Saturday, Mar. 17, 1923

Guilty Conscience

Guilty Conscience?

Said Thomas A. Edison: " I wish that the newspapers would print more of the kind of thing you see in The Literary Digest. That has been a great success. It has no scandal." This vexed The Daily News, New York: " Newspapers print the news. That's why they're called newspapers. That part of the news happens to be scandalous is the fault of the people who make it, not the fault of the newspapers." Readers of the San Francisco Chronicle get fun. No sooner had that journal completed a solve-the- mystery-detective-story Prize Contest than it organized a 245-mile endurance motorcycle race, open to all.
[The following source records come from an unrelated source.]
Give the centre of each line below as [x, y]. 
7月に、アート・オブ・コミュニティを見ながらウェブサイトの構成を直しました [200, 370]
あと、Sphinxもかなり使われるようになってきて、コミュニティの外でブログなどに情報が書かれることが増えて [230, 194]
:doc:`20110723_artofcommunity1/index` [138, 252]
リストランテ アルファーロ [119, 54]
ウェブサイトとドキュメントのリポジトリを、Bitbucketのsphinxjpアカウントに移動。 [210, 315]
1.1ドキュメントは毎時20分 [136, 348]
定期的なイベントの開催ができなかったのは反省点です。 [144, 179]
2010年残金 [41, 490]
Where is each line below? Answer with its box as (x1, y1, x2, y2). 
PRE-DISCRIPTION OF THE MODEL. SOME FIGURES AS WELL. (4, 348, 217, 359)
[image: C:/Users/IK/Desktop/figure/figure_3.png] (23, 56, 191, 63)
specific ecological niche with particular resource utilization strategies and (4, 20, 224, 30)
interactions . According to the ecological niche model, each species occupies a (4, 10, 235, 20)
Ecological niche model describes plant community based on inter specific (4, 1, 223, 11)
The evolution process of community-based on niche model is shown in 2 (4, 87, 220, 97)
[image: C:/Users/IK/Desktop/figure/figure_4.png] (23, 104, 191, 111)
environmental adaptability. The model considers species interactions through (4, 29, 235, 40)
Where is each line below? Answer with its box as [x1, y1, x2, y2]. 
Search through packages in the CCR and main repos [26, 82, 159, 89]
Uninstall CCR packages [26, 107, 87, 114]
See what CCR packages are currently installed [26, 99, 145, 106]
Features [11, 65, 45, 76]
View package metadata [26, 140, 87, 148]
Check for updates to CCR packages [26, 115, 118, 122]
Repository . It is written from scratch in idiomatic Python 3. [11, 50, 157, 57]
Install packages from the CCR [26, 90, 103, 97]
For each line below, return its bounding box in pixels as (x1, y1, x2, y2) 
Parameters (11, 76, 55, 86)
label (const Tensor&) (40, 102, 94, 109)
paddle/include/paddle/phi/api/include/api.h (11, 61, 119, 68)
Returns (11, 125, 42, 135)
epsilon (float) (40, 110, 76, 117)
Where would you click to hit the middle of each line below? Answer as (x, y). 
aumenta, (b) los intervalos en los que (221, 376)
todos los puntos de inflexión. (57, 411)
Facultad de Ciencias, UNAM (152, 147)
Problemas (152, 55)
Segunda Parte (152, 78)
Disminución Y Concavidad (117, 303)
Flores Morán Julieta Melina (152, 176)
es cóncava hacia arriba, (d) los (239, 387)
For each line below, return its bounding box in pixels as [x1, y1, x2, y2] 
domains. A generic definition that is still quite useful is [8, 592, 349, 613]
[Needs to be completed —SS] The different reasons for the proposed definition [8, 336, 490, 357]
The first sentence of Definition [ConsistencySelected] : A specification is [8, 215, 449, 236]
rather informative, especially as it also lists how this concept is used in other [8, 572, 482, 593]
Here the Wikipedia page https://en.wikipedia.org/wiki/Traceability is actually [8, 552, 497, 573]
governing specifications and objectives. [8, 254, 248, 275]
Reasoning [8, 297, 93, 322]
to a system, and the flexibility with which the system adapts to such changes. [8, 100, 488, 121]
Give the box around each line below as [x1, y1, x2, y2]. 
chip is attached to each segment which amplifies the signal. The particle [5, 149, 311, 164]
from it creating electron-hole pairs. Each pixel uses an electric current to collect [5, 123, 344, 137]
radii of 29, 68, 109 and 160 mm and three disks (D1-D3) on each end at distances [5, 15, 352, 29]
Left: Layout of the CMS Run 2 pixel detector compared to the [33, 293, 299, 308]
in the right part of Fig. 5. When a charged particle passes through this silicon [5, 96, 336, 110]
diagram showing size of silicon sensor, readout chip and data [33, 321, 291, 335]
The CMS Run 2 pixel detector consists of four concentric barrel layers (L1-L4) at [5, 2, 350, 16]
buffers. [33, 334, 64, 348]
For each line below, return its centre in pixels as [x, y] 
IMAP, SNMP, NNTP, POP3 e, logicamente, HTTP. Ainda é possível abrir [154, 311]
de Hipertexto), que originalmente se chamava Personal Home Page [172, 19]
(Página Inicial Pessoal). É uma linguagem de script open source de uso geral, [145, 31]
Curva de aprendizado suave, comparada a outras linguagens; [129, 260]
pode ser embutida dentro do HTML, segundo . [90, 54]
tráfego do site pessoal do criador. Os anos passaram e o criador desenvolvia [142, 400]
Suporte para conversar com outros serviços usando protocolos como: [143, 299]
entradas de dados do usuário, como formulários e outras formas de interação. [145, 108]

The largest publishing concern in the world broke all distribution records during 1922. The largest publishing concern is the Government Printing Office, Washington, and it put out more than 55,000,000 bound volumes and pamphlets--an increase of 6,000,000 over 1921. The Louisville Courier-Journal, made famous by the late Henry Watterson, by no means confines itself to the narrow bounds of Kentucky. Hear it fight North Carolina's battles:

" Each time the President goes on one of these golf-hunting trips of his to Indian River in Florida, newspapers report that: ' President Harding is passing through North Carolina.' Why is it that the President persists in ' passing through' the Old North State? Why is it that he doesn't stop off there?"

F. Opper, cartoonist for Mr. Hearst and originator of the " Happy Hooligan" series, has dropped into the habit of portraying Uncle Sam in skirts.

The New York Globe described Hiram Johnson as "the Eamon de Valera of California."